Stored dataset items
- Opening Delimiter -

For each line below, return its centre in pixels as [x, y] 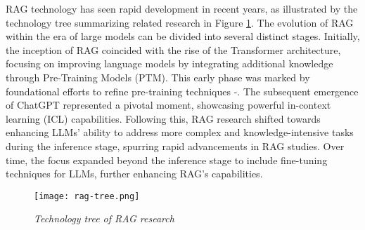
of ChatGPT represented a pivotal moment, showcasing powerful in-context [168, 105]
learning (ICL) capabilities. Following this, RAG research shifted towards [163, 118]
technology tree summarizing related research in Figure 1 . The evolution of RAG [180, 22]
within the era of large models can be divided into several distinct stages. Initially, [183, 36]
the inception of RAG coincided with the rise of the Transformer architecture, [173, 49]
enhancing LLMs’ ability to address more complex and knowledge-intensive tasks [180, 132]
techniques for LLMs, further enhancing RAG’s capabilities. [134, 174]
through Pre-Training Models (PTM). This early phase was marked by [158, 77]

- Closing Delimiter -

▶ _Exercise prompt_: Transcribe the records above exactly, beginning at the line that contains "of ChatGPT represented" and ending with the line that contains "technology tree summarizing", both included, and nothing else.

▶ _Written solution_:
of ChatGPT represented a pivotal moment, showcasing powerful in-context [168, 105]
learning (ICL) capabilities. Following this, RAG research shifted towards [163, 118]
technology tree summarizing related research in Figure 1 . The evolution of RAG [180, 22]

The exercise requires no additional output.